R Studio and Instagram Scraping
So, one of my recent projects lately requires me to scrape metadata from instagram and then analyse it. I’ve written about that project in other places, and also the scraping process too, here, but I thought the way that I am analysing the data might be of interest in this space.
There are lots of different ways of analysing the data, and tools for doing so. I have had some experience with Python, which is becoming more and more popular from a data perspective, but perhaps the best known for analysing statistical data is R. I have wanted to upskill with R for a while, so this seemed like a good opportunity to combine the two.
Having made that decision, I needed to determine what tools I was going to use. Again, I have heard good things about JUPYTER notebooks, but in this instance, I went with R Studio. The reason that I did that was because the Linkedin learning course that I was using to learn R suggested that was a good starting point.
- Importing the Data
My first challenge was to import the data that I had gathered into R Studio. This was actually fairly straightforward, using the import data function. I believe that this has required console commands in the past, but the inbuilt data importer function in R studio opens a file browser and allows you select the excel file, then choose how the data is interpreted (i.e. is it a string, a number etc).

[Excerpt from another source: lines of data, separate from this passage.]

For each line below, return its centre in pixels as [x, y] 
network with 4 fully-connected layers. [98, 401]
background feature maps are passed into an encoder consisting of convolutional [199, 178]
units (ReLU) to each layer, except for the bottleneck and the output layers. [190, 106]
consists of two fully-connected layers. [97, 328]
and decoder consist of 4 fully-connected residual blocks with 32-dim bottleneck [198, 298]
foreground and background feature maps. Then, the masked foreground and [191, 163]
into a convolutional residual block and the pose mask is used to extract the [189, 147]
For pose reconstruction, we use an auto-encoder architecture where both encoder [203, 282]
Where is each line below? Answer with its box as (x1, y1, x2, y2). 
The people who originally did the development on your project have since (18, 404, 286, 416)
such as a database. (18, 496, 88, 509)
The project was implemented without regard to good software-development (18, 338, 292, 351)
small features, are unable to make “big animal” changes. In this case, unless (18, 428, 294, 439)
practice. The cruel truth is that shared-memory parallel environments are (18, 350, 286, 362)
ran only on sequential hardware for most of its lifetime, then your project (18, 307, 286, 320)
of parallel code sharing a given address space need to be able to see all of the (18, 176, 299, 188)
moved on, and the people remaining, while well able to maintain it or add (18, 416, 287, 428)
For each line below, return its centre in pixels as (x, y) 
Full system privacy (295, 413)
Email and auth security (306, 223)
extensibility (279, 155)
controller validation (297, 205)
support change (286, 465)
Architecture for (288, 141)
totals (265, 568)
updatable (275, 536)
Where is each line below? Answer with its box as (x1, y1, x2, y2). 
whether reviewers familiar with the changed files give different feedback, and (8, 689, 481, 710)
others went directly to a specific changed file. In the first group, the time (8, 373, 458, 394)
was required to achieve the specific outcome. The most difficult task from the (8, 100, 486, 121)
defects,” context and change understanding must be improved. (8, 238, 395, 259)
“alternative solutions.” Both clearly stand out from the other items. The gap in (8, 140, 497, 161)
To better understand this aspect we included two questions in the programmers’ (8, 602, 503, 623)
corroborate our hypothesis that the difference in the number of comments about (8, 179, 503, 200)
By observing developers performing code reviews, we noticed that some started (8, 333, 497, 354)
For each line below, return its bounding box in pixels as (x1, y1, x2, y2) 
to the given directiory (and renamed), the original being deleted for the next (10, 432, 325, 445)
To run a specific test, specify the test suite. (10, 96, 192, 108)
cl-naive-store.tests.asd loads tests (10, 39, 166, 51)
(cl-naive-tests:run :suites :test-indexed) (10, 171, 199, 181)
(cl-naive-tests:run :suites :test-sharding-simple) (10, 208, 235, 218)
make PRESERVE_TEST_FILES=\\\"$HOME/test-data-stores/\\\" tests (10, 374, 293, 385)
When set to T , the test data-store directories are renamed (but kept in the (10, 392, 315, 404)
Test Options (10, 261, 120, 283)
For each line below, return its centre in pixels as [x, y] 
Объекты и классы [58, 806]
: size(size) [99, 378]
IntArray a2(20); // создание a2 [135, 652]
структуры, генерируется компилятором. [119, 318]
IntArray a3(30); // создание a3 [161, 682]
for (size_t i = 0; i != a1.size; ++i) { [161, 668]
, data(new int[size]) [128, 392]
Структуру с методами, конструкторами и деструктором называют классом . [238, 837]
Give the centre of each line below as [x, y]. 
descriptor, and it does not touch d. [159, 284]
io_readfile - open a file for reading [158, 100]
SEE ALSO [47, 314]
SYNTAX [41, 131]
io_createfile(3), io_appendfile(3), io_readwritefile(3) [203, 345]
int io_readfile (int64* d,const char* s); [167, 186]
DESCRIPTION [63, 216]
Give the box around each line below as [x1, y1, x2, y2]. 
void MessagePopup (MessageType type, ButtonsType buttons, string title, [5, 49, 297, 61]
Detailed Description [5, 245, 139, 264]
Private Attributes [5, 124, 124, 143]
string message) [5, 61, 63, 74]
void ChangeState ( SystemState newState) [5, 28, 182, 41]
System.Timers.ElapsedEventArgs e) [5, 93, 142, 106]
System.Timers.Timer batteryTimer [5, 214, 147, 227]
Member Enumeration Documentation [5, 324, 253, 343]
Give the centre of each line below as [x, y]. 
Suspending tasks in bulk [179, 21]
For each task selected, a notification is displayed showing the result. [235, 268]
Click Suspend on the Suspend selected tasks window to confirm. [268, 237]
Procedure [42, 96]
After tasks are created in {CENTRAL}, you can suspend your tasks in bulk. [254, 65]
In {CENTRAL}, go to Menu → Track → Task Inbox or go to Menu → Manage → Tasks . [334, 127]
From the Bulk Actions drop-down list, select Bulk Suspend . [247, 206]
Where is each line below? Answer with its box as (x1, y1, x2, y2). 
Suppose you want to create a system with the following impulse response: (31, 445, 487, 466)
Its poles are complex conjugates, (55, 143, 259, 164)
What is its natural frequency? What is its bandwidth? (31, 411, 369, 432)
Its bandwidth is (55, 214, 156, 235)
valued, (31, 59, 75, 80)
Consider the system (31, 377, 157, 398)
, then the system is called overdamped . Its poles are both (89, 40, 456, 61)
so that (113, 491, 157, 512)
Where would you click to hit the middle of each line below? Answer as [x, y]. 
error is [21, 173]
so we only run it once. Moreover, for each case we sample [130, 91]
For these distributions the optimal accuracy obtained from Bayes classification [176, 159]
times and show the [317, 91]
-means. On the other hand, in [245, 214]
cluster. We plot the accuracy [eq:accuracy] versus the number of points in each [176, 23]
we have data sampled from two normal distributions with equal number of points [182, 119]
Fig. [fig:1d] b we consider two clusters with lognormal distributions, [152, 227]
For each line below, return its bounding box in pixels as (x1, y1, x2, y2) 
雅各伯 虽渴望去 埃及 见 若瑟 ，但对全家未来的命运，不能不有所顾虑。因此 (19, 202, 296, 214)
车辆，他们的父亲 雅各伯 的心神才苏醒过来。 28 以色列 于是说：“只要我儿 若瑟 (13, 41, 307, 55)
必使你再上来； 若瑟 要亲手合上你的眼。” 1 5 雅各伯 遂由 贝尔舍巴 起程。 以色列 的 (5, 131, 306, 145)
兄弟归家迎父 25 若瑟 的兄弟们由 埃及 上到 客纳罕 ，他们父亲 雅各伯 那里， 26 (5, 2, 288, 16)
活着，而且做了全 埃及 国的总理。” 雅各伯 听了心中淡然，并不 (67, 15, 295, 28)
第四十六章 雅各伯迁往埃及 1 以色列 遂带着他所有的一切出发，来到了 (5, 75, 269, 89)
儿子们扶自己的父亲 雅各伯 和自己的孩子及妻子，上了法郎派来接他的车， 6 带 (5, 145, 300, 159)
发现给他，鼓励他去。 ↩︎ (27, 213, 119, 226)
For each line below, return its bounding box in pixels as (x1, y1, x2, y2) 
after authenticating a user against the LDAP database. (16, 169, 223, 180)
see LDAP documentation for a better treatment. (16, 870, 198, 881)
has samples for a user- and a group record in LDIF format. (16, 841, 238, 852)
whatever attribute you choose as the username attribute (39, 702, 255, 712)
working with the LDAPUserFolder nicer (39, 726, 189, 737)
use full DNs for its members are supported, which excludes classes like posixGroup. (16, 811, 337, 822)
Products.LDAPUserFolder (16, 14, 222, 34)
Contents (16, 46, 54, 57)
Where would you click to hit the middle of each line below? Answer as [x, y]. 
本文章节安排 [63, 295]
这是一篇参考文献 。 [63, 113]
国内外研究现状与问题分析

It also spits out the code from R (here’s mine):
library(readxl) Scraping_Master <- read_excel("Desktop/Scraping Master.xlsx", col_types = c("text", "numeric", "skip", "skip", "text", "numeric", "numeric", "text", "numeric", "numeric", "numeric", "skip", "skip", "numeric", "skip", "numeric", "text", "skip", "text", "numeric", "date", "skip", "skip", "skip", "skip", "skip", "skip", "skip", "skip", "skip", "skip", "skip", "skip", "skip", "skip", "skip", "skip", "skip", "skip", "skip", "skip", "skip", "skip", "skip", "skip", "skip", "skip", "text")) View(Scraping_Master)
- Factorising the Character Variables
However, this is where my problems started. I wanted to do what I thought was something that was ridiculously simple – plot some names (as character data types) versus total followers on social media. However, I keep getting information saying that this wasn’t numeric data and not something that I could do. The answer lay in turning the character data into factors.
This is how I do that:
df <-Scraping_Master2 names <- factor(df$Name)
In the example above, I create a variable called df (short for data frame) based on my imported excel file. I think assign the variable names to the name variable within df, after passing it through the factor method. This then let me chart names against total followers, for example. See below:
And thank you to Stack Overflow for that answer: https://stackoverflow.com/questions/13009203/plot-a-character-vector-against-a-numeric-vector-in-r?answertab=votes#tab-top
- Stepping it up
Of course, I wanted to do a lot more with the data than that. My next step was to investigate, in a very basic and limited way, one of my hypothesis. I wanted to know if increasing likes led to increased comments on a post. To do this, I wanted to map my follower to like ratio against the follower to comment ratio, in a form of scatter plot, with the points labelled. This is how I did it:
df <-Scraping_Master2
df$Name
names <- factor(df$Name)
names
nlevels(names)
options(scipen=10000)
plot(names,df$`Total Followers`)
barplot(names, Scraping_Master2$`Total Followers`)
hist(as.numeric(names), df$`Total Followers`)
plot(df)
plot(names)
plot(table(names), df$`Total Followers`)
And this is what it looked like:
Obviously, a long way to go, but a good start.